When the Tony-winning revival of “Angels in America” ends its Broadway run, it will be Andrew Garfield, as Prior Walter, who will say the last lines: “You are fabulous. Each and every one of you. And I bless you. More life. The Great Work begins.”
For the 35-year-old actor, the final speech, addressed to the audience, will be a fitting valedictory for what he has called “the most formative experience” of his life and career. That journey began at London’s National Theatre last year, where Garfield was nominated for an Olivier Award, and culminated in the Broadway transfer, for which the actor won the Tony Award as best actor.
Marianne Elliott’s production of Tony Kushner’s two-part epic won unanimous critical acclaim from both London and New York critics with Garfield coming in for a large share of the praise, along with fellow Tony winner, Nathan Lane, as Roy Cohn. Ben Brantley of the New York Times wrote, “With his razor-edge cheekbones and eyes of fire… Mr. Garfield has the florid mannerisms of a vintage drag queen down pat. But he wields them as part of an intricate defense system born of both fear and defiance. This Prior is palpably as scared as hell, and as mad as hell, too.”
In the press room after receiving the Tony Award, Garfield was neither scared nor mad, just grateful. Wistful, too, about leaving a production that had meant a great deal to him. Nonetheless, he is ready for the next phase of his career which will include a starring role as a curiosity-bitten slacker in the movie, “Under the Silver Lake,” a sexually-charged and noir vision of Los Angeles from director David Robert Mitchell (“It Follows”). The movie will be released later in the year.
While the protean actor broke through in 2010 in the movie, “The Social Connection,” and followed that up in the title role of “Spider-Man,” he promised himself regular forays into theater. He made good on that promise with his Tony-nominated Broadway debut in 2012 as Biff in the Mike Nichols revival of Arthur Miller’s “Death of a Salesman,” starring Philip Seymour Hoffman. Blouin ArtInfo caught up with him again in the flush of his “Angels in America” triumph.
Pacheco: What was your familiarity with “Angels in America” prior to this, so to speak?

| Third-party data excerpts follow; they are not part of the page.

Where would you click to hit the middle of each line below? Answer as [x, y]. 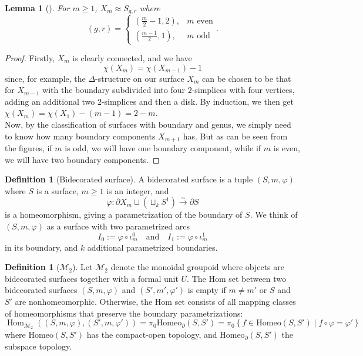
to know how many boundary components [80, 136]
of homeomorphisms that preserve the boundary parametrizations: [124, 313]
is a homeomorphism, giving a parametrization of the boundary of [124, 214]
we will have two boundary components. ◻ [82, 159]
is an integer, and [138, 190]
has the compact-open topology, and [152, 335]
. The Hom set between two [236, 278]
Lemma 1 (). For [37, 8]
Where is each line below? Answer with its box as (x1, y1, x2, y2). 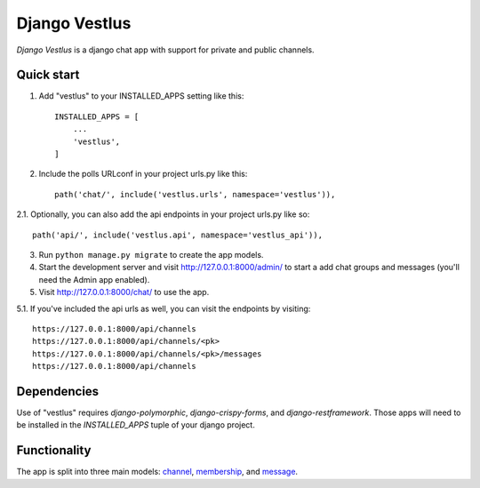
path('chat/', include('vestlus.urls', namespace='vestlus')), (54, 189, 336, 199)
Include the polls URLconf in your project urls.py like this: (38, 169, 248, 180)
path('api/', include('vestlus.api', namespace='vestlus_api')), (32, 229, 324, 240)
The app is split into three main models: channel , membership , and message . (16, 467, 298, 477)
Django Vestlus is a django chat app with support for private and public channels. (16, 44, 315, 55)
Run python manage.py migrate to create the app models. (38, 249, 264, 260)
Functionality (16, 443, 92, 458)
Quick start (16, 68, 80, 83)
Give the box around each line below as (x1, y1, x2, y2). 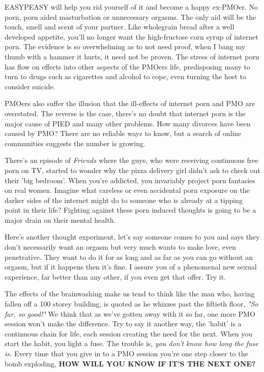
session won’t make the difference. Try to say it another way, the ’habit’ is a (5, 318, 242, 329)
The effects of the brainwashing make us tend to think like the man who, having (5, 288, 255, 299)
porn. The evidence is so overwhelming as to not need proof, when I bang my (5, 41, 246, 52)
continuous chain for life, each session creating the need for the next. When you (5, 328, 252, 339)
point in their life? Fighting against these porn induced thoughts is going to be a (5, 205, 256, 215)
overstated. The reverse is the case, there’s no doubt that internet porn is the (5, 108, 246, 118)
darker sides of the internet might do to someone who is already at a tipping (5, 194, 243, 205)
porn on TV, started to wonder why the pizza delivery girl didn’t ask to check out (5, 164, 260, 175)
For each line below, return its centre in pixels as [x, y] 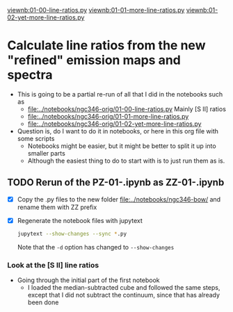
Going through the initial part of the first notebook [88, 280]
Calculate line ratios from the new [106, 46]
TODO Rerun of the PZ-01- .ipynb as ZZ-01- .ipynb [116, 182]
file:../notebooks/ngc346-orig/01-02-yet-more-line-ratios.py [114, 124]
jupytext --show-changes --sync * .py [72, 233]
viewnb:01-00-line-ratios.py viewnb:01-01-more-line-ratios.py [96, 10]
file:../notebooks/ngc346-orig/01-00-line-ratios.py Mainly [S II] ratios [127, 109]
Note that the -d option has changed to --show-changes [96, 247]
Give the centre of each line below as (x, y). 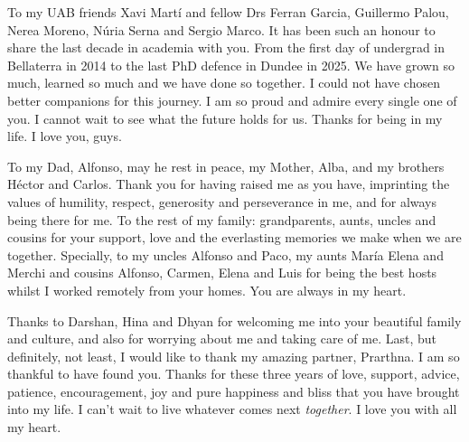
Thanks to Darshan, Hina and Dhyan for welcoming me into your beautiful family (234, 320)
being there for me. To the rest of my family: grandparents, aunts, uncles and (222, 219)
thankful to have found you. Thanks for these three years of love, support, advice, (234, 374)
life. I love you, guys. (65, 136)
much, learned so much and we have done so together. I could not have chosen (224, 83)
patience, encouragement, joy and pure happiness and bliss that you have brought (234, 391)
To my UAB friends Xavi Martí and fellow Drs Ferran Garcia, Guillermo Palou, (228, 12)
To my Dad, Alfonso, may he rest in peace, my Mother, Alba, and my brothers (226, 166)
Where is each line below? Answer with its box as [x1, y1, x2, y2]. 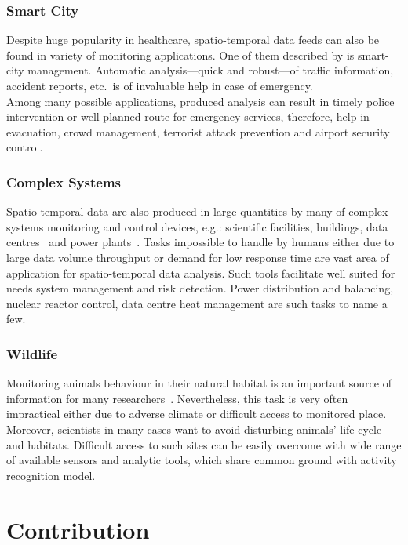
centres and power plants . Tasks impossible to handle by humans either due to [6, 234, 395, 250]
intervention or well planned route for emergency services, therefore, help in [6, 108, 370, 125]
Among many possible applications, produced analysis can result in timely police [6, 93, 395, 109]
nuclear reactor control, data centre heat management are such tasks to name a [6, 295, 388, 311]
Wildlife [6, 343, 58, 363]
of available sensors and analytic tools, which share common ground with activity [6, 452, 397, 468]
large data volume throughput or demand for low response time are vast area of [6, 249, 389, 265]
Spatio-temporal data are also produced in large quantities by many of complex [6, 203, 388, 220]

I had worn out a DVD of the Mike Nichols [HBO] film, along with some college friends. It was such a master class in writing, directing, acting, everything. So when I was asked to do this, I said yes because I remembered all the feelings I’d experienced with the film. Then I read it and thought, “This is so important and more timely than ever. But how is anybody supposed to this?
It was that intimidating?
Yeah, yeah, of course, but that’s not saying much. I have trepidation of doing anything, acting wise. I have a healthy dose of anxiety. But in the same breath, when the writing is as brilliant as this, the work is sort of done for you. You just have to not get in the way. And it’s a rare thing to be part of a story which is undeniably important, and of this depth and necessity. So it was impossible to say “no” to it and I’d have been crazy to do so. So you throw yourself into it and hope the hard work pays off.

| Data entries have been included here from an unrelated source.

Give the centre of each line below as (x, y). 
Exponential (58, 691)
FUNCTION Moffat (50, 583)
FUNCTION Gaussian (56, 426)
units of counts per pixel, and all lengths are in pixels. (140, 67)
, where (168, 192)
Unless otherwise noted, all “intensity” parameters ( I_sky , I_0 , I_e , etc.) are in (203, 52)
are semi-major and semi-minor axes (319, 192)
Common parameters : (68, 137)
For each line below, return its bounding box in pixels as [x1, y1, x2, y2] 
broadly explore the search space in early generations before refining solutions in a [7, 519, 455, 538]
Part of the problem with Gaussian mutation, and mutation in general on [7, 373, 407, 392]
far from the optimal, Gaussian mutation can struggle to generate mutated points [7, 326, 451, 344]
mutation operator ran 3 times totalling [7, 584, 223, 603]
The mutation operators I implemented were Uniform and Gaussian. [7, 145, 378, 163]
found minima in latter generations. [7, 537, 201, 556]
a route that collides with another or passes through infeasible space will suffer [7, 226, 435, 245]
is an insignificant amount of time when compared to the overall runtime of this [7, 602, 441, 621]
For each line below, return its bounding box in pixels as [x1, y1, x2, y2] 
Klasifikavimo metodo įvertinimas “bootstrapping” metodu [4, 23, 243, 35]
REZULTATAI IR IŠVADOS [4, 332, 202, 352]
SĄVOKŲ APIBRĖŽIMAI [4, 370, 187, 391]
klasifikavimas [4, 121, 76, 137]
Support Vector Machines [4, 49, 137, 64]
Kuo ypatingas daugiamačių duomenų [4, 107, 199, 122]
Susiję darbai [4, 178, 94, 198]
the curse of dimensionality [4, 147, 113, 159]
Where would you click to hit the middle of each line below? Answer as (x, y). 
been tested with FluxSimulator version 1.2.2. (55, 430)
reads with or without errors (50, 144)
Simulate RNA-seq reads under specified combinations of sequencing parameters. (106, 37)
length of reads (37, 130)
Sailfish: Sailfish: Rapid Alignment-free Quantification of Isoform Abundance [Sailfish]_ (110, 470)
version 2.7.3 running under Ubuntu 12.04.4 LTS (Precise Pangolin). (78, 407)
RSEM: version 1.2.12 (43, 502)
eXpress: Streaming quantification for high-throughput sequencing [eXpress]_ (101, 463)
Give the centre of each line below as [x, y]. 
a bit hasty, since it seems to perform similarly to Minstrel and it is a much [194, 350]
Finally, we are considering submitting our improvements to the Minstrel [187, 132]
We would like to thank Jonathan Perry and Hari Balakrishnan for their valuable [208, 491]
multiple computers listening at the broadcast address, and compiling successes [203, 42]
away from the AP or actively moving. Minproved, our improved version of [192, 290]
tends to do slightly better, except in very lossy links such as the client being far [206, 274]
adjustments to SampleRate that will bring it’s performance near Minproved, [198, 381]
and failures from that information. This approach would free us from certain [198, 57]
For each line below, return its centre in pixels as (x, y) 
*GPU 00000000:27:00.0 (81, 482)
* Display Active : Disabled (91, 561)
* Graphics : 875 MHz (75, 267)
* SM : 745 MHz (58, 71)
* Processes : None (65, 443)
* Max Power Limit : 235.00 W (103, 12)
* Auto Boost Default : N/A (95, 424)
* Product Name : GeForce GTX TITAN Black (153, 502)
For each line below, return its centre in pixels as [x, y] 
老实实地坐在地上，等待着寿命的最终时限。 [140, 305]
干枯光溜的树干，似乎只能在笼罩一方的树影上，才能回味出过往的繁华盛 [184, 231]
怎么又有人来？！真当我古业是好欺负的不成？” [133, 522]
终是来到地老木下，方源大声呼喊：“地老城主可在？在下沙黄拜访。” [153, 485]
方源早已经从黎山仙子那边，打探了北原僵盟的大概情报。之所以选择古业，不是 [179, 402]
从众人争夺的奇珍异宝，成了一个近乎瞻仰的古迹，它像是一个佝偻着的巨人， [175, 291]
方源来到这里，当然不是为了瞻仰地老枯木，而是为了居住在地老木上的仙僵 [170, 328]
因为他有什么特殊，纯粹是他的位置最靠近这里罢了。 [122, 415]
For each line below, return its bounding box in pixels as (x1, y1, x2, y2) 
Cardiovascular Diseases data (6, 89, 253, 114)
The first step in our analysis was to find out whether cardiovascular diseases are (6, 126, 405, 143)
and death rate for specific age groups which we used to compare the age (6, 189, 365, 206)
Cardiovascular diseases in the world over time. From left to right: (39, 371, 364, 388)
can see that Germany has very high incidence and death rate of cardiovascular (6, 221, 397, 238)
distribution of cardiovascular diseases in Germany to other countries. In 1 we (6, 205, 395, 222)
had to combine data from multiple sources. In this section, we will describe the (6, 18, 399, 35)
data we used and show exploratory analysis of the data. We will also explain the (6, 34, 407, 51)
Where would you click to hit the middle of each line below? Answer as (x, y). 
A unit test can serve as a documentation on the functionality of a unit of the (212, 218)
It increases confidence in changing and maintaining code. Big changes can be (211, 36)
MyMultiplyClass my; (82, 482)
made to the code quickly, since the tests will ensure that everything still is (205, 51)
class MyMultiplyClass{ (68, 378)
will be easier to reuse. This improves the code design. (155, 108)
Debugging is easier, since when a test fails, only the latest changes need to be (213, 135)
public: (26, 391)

In your Tony acceptance speech, why did you dedicate the award to the LGBTQ community?
We happen to be in a political time in which they have to fight for their rights more intensely than before….The play is really for anyone who has felt they don’t belong, all those who have felt ostracized, indoctrinated by a religion or a society that says they were created wrong. They were created perfectly.
You’ve mentioned that the plays are as relevant now, if not more so, than when it was first performed in the early ‘90s. How so?

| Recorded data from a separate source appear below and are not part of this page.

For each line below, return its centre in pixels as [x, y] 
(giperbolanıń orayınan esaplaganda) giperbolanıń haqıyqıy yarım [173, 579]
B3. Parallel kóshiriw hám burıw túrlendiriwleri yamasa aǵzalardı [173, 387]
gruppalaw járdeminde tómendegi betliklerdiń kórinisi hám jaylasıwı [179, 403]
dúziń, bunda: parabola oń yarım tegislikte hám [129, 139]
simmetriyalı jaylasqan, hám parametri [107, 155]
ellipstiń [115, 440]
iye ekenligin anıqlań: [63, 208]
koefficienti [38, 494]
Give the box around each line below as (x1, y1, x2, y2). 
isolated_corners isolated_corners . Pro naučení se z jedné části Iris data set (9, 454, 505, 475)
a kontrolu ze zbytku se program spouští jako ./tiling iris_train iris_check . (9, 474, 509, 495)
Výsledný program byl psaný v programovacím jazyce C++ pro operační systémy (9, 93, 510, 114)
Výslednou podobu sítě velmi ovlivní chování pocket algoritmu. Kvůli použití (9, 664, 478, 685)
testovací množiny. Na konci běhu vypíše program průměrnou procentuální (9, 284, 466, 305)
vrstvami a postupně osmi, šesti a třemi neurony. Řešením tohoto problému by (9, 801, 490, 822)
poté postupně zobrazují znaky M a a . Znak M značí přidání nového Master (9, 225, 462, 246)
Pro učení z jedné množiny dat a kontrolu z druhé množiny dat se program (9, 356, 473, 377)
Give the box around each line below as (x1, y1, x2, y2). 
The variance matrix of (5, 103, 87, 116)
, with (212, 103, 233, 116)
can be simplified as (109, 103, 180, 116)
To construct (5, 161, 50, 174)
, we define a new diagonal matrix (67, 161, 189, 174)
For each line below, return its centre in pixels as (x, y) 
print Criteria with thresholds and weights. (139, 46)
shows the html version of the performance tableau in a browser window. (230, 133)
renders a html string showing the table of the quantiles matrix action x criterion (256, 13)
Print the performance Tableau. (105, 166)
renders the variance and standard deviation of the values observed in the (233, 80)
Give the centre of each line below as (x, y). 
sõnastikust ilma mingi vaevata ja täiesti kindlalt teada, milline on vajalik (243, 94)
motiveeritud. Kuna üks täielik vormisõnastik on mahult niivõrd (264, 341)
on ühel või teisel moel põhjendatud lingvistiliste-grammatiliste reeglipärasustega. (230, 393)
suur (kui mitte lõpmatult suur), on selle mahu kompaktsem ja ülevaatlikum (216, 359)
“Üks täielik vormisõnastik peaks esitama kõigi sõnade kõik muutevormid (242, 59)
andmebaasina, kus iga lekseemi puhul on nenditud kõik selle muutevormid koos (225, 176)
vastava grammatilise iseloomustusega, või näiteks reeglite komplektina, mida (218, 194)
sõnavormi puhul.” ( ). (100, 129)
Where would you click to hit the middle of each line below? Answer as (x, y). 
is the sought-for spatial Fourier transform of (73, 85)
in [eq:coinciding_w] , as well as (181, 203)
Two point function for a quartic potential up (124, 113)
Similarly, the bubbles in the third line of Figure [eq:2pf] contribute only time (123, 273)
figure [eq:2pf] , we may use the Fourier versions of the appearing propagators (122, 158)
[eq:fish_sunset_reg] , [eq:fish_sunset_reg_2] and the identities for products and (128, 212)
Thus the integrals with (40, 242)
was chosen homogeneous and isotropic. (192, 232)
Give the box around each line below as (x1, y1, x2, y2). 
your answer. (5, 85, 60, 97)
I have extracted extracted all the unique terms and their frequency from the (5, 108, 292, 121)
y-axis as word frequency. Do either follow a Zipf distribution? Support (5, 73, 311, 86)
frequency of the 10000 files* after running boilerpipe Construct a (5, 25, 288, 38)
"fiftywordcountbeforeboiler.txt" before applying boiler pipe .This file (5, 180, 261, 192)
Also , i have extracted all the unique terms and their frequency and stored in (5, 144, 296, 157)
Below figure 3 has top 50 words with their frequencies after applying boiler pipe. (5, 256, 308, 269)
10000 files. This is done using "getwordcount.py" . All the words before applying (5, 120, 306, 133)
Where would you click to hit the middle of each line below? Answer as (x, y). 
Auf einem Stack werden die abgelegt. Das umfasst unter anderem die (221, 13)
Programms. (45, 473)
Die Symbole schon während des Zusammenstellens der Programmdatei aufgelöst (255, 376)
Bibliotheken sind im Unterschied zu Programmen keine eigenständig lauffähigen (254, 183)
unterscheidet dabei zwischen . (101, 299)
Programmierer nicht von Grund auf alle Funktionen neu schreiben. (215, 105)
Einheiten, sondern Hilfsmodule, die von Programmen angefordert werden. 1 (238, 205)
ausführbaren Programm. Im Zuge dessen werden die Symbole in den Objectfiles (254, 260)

We are lost right now culturally. The play speaks to this moment. It’s absolutely about the epidemic in our culture, this epidemic of a lack of connection of ourselves and each other. We have these amazing gifts of human invention but there’s a cost. We’re discovering the cost as we move on. The person in the White House is the antithesis of the values of the play, of the arts generally. And that’s why this play is so very important now.
How has this experience changed you?
I know I’ve changed a lot because of this play. I live a very privileged life. I’ve had no big health scares. I haven’t had to deal with my own mortality to the degree that Prior and all the brave courageous people dying during to the AIDS crisis. The play has awakened me, further and further, to the fragility of life and the fleetingness of this existence. This play says we can change and that’s wonderful because we’re all a process and we need to get back to that original spark of who we are and who we are meant to be.
How’s the process going for you?
I’m still struggling with it but I feel much closer to who I am because of doing this play and the journey that Prior goes on. And being surrounded by all these great people who are the best influences and who are most inspiring to witness. I feel like I’m seeing people in a much more detailed and rich way. Maybe that’s just growing up but this feels like the most meaningful thing I could do in my life right now.